[What you will do]:
Give back all of the data exactly. Leave nothing out.

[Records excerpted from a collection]
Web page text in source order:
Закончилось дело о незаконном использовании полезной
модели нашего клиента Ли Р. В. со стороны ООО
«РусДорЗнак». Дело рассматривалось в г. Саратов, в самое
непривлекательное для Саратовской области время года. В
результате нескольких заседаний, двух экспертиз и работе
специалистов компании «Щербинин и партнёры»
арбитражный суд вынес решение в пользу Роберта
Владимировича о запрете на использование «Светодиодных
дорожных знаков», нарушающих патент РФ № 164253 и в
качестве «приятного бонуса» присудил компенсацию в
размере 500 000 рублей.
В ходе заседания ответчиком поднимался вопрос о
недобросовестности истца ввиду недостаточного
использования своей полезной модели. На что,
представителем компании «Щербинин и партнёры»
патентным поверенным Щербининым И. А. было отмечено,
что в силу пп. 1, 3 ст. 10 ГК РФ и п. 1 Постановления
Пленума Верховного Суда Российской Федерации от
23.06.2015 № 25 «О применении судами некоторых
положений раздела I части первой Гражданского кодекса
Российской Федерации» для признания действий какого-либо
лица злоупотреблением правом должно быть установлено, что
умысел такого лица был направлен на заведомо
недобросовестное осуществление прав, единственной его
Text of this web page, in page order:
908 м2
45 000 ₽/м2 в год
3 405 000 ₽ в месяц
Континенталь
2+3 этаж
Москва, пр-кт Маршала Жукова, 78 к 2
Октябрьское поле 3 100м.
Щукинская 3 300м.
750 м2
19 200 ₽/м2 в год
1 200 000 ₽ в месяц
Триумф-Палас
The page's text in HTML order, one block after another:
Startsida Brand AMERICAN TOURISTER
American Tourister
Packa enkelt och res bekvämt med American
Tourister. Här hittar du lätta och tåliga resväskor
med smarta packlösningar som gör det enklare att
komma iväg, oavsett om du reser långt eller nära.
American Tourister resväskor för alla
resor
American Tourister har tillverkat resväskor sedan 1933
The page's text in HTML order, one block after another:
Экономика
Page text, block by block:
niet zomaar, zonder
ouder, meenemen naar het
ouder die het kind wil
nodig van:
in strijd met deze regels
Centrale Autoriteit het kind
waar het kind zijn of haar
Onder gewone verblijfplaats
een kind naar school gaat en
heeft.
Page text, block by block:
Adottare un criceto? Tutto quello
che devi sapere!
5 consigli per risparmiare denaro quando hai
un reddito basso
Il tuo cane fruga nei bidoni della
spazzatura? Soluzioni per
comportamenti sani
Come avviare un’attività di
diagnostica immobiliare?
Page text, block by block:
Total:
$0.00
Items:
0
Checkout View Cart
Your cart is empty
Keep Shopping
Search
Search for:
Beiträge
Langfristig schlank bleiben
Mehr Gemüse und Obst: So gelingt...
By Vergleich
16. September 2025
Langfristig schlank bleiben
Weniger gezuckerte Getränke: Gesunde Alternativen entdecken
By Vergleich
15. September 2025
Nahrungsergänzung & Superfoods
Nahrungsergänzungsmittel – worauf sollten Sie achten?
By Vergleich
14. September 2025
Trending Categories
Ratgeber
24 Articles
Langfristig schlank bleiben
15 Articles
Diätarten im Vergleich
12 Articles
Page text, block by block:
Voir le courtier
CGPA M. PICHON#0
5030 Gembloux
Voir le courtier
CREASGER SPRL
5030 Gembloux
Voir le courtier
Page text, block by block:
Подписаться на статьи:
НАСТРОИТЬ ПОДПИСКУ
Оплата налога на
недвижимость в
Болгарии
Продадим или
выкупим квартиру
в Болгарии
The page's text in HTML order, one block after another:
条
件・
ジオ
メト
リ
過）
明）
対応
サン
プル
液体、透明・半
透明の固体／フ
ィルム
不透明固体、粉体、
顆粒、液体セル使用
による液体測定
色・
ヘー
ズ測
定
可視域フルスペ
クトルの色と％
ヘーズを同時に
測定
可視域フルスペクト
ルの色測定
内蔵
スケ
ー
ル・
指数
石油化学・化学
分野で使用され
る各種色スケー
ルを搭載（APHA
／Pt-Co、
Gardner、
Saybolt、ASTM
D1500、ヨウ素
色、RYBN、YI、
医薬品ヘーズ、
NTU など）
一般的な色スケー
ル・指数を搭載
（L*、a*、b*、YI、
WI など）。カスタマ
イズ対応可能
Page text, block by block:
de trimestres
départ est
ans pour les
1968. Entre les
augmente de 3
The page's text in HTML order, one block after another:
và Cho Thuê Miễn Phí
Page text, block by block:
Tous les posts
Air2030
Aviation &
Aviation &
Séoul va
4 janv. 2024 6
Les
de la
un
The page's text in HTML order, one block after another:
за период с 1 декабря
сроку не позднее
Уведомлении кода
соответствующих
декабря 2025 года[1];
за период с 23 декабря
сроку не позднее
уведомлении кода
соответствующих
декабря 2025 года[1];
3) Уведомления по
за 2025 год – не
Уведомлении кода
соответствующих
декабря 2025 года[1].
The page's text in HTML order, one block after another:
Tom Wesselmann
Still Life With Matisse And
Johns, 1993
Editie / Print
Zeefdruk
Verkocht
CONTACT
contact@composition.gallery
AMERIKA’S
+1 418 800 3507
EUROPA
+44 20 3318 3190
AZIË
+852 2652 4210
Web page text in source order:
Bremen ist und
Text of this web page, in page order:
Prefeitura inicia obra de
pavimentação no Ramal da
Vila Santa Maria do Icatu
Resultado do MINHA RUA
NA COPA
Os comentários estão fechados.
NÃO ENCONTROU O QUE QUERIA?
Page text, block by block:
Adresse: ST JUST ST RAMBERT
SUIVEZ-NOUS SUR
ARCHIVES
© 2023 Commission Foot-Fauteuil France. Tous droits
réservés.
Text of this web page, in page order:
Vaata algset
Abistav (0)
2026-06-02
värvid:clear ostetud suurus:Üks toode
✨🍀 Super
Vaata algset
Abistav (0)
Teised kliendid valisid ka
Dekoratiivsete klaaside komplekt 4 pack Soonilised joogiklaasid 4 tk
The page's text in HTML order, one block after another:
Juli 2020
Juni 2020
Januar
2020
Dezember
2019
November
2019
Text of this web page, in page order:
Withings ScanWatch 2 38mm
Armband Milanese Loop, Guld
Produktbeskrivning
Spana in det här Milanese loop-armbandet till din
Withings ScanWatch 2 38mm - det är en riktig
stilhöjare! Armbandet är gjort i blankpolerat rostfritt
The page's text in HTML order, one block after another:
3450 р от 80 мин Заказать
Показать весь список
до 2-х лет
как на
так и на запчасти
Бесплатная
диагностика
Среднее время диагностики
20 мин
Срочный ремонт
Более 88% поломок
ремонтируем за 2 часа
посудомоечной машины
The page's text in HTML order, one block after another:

[Answer space]:
Web page text in source order:
Закончилось дело о незаконном использовании полезной
модели нашего клиента Ли Р. В. со стороны ООО
«РусДорЗнак». Дело рассматривалось в г. Саратов, в самое
непривлекательное для Саратовской области время года. В
результате нескольких заседаний, двух экспертиз и работе
специалистов компании «Щербинин и партнёры»
арбитражный суд вынес решение в пользу Роберта
Владимировича о запрете на использование «Светодиодных
дорожных знаков», нарушающих патент РФ № 164253 и в
качестве «приятного бонуса» присудил компенсацию в
размере 500 000 рублей.
В ходе заседания ответчиком поднимался вопрос о
недобросовестности истца ввиду недостаточного
использования своей полезной модели. На что,
представителем компании «Щербинин и партнёры»
патентным поверенным Щербининым И. А. было отмечено,
что в силу пп. 1, 3 ст. 10 ГК РФ и п. 1 Постановления
Пленума Верховного Суда Российской Федерации от
23.06.2015 № 25 «О применении судами некоторых
положений раздела I части первой Гражданского кодекса
Российской Федерации» для признания действий какого-либо
лица злоупотреблением правом должно быть установлено, что
умысел такого лица был направлен на заведомо
недобросовестное осуществление прав, единственной его
Text of this web page, in page order:
908 м2
45 000 ₽/м2 в год
3 405 000 ₽ в месяц
Континенталь
2+3 этаж
Москва, пр-кт Маршала Жукова, 78 к 2
Октябрьское поле 3 100м.
Щукинская 3 300м.
750 м2
19 200 ₽/м2 в год
1 200 000 ₽ в месяц
Триумф-Палас
The page's text in HTML order, one block after another:
Startsida Brand AMERICAN TOURISTER
American Tourister
Packa enkelt och res bekvämt med American
Tourister. Här hittar du lätta och tåliga resväskor
med smarta packlösningar som gör det enklare att
komma iväg, oavsett om du reser långt eller nära.
American Tourister resväskor för alla
resor
American Tourister har tillverkat resväskor sedan 1933
The page's text in HTML order, one block after another:
Экономика
Page text, block by block:
niet zomaar, zonder
ouder, meenemen naar het
ouder die het kind wil
nodig van:
in strijd met deze regels
Centrale Autoriteit het kind
waar het kind zijn of haar
Onder gewone verblijfplaats
een kind naar school gaat en
heeft.
Page text, block by block:
Adottare un criceto? Tutto quello
che devi sapere!
5 consigli per risparmiare denaro quando hai
un reddito basso
Il tuo cane fruga nei bidoni della
spazzatura? Soluzioni per
comportamenti sani
Come avviare un’attività di
diagnostica immobiliare?
Page text, block by block:
Total:
$0.00
Items:
0
Checkout View Cart
Your cart is empty
Keep Shopping
Search
Search for:
Beiträge
Langfristig schlank bleiben
Mehr Gemüse und Obst: So gelingt...
By Vergleich
16. September 2025
Langfristig schlank bleiben
Weniger gezuckerte Getränke: Gesunde Alternativen entdecken
By Vergleich
15. September 2025
Nahrungsergänzung & Superfoods
Nahrungsergänzungsmittel – worauf sollten Sie achten?
By Vergleich
14. September 2025
Trending Categories
Ratgeber
24 Articles
Langfristig schlank bleiben
15 Articles
Diätarten im Vergleich
12 Articles
Page text, block by block:
Voir le courtier
CGPA M. PICHON#0
5030 Gembloux
Voir le courtier
CREASGER SPRL
5030 Gembloux
Voir le courtier
Page text, block by block:
Подписаться на статьи:
НАСТРОИТЬ ПОДПИСКУ
Оплата налога на
недвижимость в
Болгарии
Продадим или
выкупим квартиру
в Болгарии
The page's text in HTML order, one block after another:
条
件・
ジオ
メト
リ
過）
明）
対応
サン
プル
液体、透明・半
透明の固体／フ
ィルム
不透明固体、粉体、
顆粒、液体セル使用
による液体測定
色・
ヘー
ズ測
定
可視域フルスペ
クトルの色と％
ヘーズを同時に
測定
可視域フルスペクト
ルの色測定
内蔵
スケ
ー
ル・
指数
石油化学・化学
分野で使用され
る各種色スケー
ルを搭載（APHA
／Pt-Co、
Gardner、
Saybolt、ASTM
D1500、ヨウ素
色、RYBN、YI、
医薬品ヘーズ、
NTU など）
一般的な色スケー
ル・指数を搭載
（L*、a*、b*、YI、
WI など）。カスタマ
イズ対応可能
Page text, block by block:
de trimestres
départ est
ans pour les
1968. Entre les
augmente de 3
The page's text in HTML order, one block after another:
và Cho Thuê Miễn Phí
Page text, block by block:
Tous les posts
Air2030
Aviation &
Aviation &
Séoul va
4 janv. 2024 6
Les
de la
un
The page's text in HTML order, one block after another:
за период с 1 декабря
сроку не позднее
Уведомлении кода
соответствующих
декабря 2025 года[1];
за период с 23 декабря
сроку не позднее
уведомлении кода
соответствующих
декабря 2025 года[1];
3) Уведомления по
за 2025 год – не
Уведомлении кода
соответствующих
декабря 2025 года[1].
The page's text in HTML order, one block after another:
Tom Wesselmann
Still Life With Matisse And
Johns, 1993
Editie / Print
Zeefdruk
Verkocht
CONTACT
contact@composition.gallery
AMERIKA’S
+1 418 800 3507
EUROPA
+44 20 3318 3190
AZIË
+852 2652 4210
Web page text in source order:
Bremen ist und
Text of this web page, in page order:
Prefeitura inicia obra de
pavimentação no Ramal da
Vila Santa Maria do Icatu
Resultado do MINHA RUA
NA COPA
Os comentários estão fechados.
NÃO ENCONTROU O QUE QUERIA?
Page text, block by block:
Adresse: ST JUST ST RAMBERT
SUIVEZ-NOUS SUR
ARCHIVES
© 2023 Commission Foot-Fauteuil France. Tous droits
réservés.
Text of this web page, in page order:
Vaata algset
Abistav (0)
2026-06-02
värvid:clear ostetud suurus:Üks toode
✨🍀 Super
Vaata algset
Abistav (0)
Teised kliendid valisid ka
Dekoratiivsete klaaside komplekt 4 pack Soonilised joogiklaasid 4 tk
The page's text in HTML order, one block after another:
Juli 2020
Juni 2020
Januar
2020
Dezember
2019
November
2019
Text of this web page, in page order:
Withings ScanWatch 2 38mm
Armband Milanese Loop, Guld
Produktbeskrivning
Spana in det här Milanese loop-armbandet till din
Withings ScanWatch 2 38mm - det är en riktig
stilhöjare! Armbandet är gjort i blankpolerat rostfritt
The page's text in HTML order, one block after another:
3450 р от 80 мин Заказать
Показать весь список
до 2-х лет
как на
так и на запчасти
Бесплатная
диагностика
Среднее время диагностики
20 мин
Срочный ремонт
Более 88% поломок
ремонтируем за 2 часа
посудомоечной машины
The page's text in HTML order, one block after another:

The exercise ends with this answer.